1

I am trying to update for linux, GCC, and 64 bit use and preserve in a github Ken Silverman's Paint N Draw 3D C software. I got his permission but he's too busy to help. I don't want to do a bad job and I am not a bit-twiddling expert so I'd like to fix the main parts before I upload it.

In his code pnd3d.c he used a struct called bitmal_t * that contains a malloc (I think his element mal means the size of a malloc) and a size to indicate a voxel-distance as an unsigned int (in 2009 it was a 32 bit ) bit chain amongst the bits of a concatenated set of 32 bit ints.
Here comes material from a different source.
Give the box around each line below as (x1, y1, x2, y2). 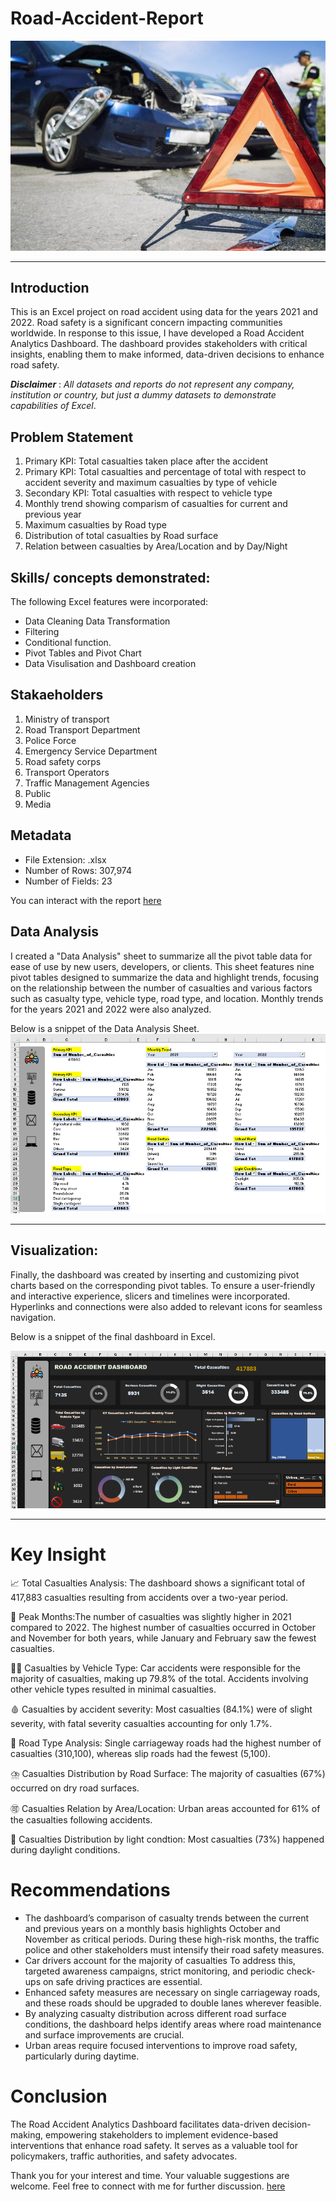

So basically, distance is a function of how many bits on (1) along the extended bit chain. For collisions, he looks up and down for zeros and ones.

Here is his bitmal_t:

    //buf: cast to: octv_t* or surf_t*
    //bit: 1 bit per sizeof(buf[0]); 0=free, 1=occupied
typedef struct bit { void *buf; unsigned int mal, *bit, ind, num, siz; } bitmal_t;

Here is his range finding code that goes up and down the bit-range looking for a one or a zero. I posted his originals, not my crappy nonworking version.

Here is all the code snippets you would need to reproduce it.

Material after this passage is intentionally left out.